INLAND EMPIRE
Even for hard-core David Lynch fans, “INLAND EMPIRE”- entirely financed, filmed, and distributed independently by the iconoclastic writer-director- might be difficult to take. True, I haven’t seen anything but the features- and have only seen his surreal debut “Eraserhead” once- but as an admirer of “Blue Velvet,” “Twin Peaks” (both the TV show and cinematic prequel “Fire Walk With Me”), and his 2001 masterpiece “Mulholland Dr.,” I couldn’t help but get excited about his latest effort, starring Laura Dern (who starred in “Velvet” and “Wild at Heart”), Jeremy Irons, and Justin Theroux (the director in “Mulholland Dr.”). But now having seen it twice (the first time was…incomplete shall we say), I alternately love it and hate it (and understand it) more the second time. Even fair weather Lynch fans owe it to themselves to see this film, although anyone with little or no previous with experience is advised to stay away.
To even attempt to describe many of Lynch’s storylines for any of his films is both a) a futile enterprise to bring logic to Lynch’s work and b) a risky proposition in terms of giving away spoilers. But the fun in Lynch’s work- at least it can be fun when he doesn’t fly off the rails (we’ll get to that)- is going in with only cursory information and seeing how it plays out onscreen. If it works (as it does in “Mulholland Dr.,” “Blue Velvet,” and “Eraserhead”), the characters suck you into a storyline that brims over with both cynicism and (though his detractors would say otherwise) humanism. If it doesn’t work (and though I appreciate it more, it doesn’t in “Lost Highway”), you sort of drift off into the ether as Lynch carries out whims of storytelling and surrealism that might be interesting if you cared about them. How “INLAND EMPIRE”- which clocks in at roughly three hours and was shot on a consumer digital camcorder- somehow falls into both camps in part of its’ allure…and frustration.

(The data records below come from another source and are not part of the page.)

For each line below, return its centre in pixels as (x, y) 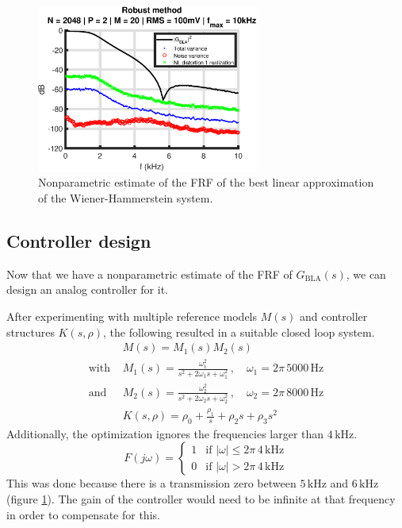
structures (31, 331)
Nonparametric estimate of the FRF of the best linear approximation (206, 182)
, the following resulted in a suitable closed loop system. (239, 331)
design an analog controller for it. (87, 289)
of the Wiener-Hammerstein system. (126, 197)
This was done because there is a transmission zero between (151, 483)
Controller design (79, 240)
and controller (333, 316)

As Nikki, a Hollywood actress tapped for the starmaking role of Sue in the blandly-titled “On High in Blue Tomorrow,” which is actually remake of an incompleted Polish film (based on a gypsy curse; incomplete because both of the leads were murdered), Dern gives an astonishing performance that ranges from chipper glee to fragile paranoia to hard-nosed toughness as Lynch blurs the line between reality and illusion, with scene shifts that move from a sitcom featuring giant rabbits (the “Donnie Darko” kind, not the “Velvetine Rabbit” kind) to a girl in an apartment crying while watching TV to scenes of- what I would gather to be- Polish gangsters to scenes from “Blue Tomorrow” being acted out by Nikki and Devon (Theroux’s character) to scenes of a beaten Dern telling details of her past to a man in a dank room. A veteran of Lynchland (now more of one than most any other actor besides Kyle MacLachlan and the late Jack Nance), Dern- always a fascinating character actor (her performance in Alexander Payne’s “Citizen Ruth” is still a cause to celebrate)- isn’t afraid to follow the auteur into his most absurd and idiosyncratic ideas of cinematic storytelling, which is exactly the type of attitude you have to have in a Lynch film; the result is the performance of her career, a high-wire act of performance in a film that’s, fundamentally speaking, performance art…

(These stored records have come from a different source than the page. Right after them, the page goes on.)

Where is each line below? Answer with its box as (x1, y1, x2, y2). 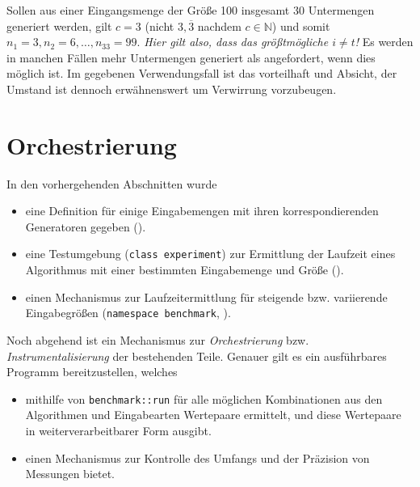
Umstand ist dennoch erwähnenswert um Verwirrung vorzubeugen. (6, 80, 337, 97)
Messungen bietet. (25, 465, 115, 482)
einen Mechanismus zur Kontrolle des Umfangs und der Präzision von (25, 449, 370, 466)
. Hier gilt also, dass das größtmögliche (136, 33, 329, 50)
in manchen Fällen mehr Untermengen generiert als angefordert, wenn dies (6, 49, 376, 66)
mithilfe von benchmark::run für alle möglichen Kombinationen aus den (25, 390, 383, 407)
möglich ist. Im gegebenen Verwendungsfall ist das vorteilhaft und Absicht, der (6, 65, 397, 82)
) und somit (271, 17, 330, 34)
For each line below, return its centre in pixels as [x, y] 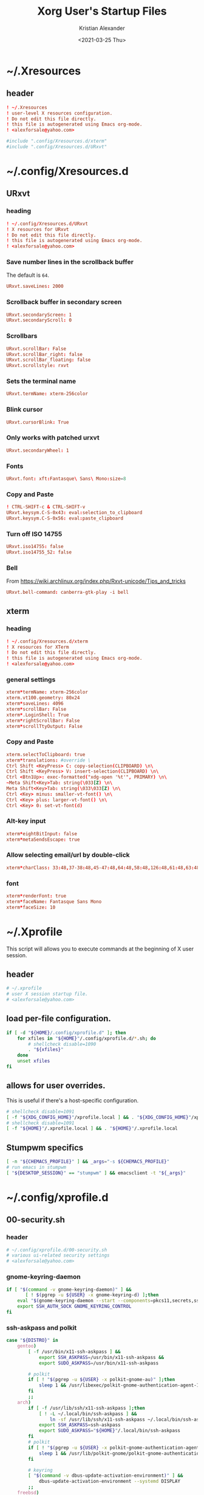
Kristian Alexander [102, 28]
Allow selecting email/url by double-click [68, 855]
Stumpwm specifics [45, 1147]
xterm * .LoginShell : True [38, 715]
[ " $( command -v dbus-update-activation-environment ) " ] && [106, 1476]
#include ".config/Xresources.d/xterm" [57, 141]
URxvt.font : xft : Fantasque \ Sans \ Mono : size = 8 [66, 479]
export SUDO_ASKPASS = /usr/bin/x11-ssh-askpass [99, 1363]

…which gets to be problematic when you get into the third hour. At this point, you are either sucked into Lynch’s vortex of cinematic illusion or bored out of your mind; I was sucked (and forget whatever reservations you might have about the consumer quality DV- the style is part of the film’s allure, and Lynch chooses music- no score by Angelo Badalamenti this time, though some of it sounds like the composer’s work- that brilliantly heightens the mood and increases tension). The problem is, then the film really started to suck. Like, in that unique, “Worst…movie…ever!” type of way that I originally felt about “Lost Highway.” The difference is, further viewings can’t help the matter, because there’s an ending place much sooner in the third hour- like, with about 20-30 minutes left in the film- that would not only be a masterful bit of Lynch deviousness, but also a masterstroke of storytelling that hit home some of the themes of “EMPIRE” with unnerving clarity (I won’t reveal the moment here; if you’d like to hear my thoughts, and have seen the movie, email me and I’ll let you know where I would’ve ended the film). For the first time, I truly get the way people must have felt watching Steven Spielberg’s “A.I.,” and wanted Spielberg to end the film underwater; if you’ve seen the film (and followed the critical and fanboy responses to the film), you know what I’m talking about. I never had an issue with that film’s ending, but now I understand the frustration people who had issues with it had. Minus the unnecessary indulgences of the film’s last half an hour (which spill over into the credits), “INLAND EMPIRE” would be a masterpiece to rival Lynch’s best work- maybe even surpass it. But with the director’s final artistic whims tacked on in an attempt to push things further towards oddity and surrealism, we’re left with a brilliant meditation on the psychological toll of filmmaking that pushes needlessly too far towards something else.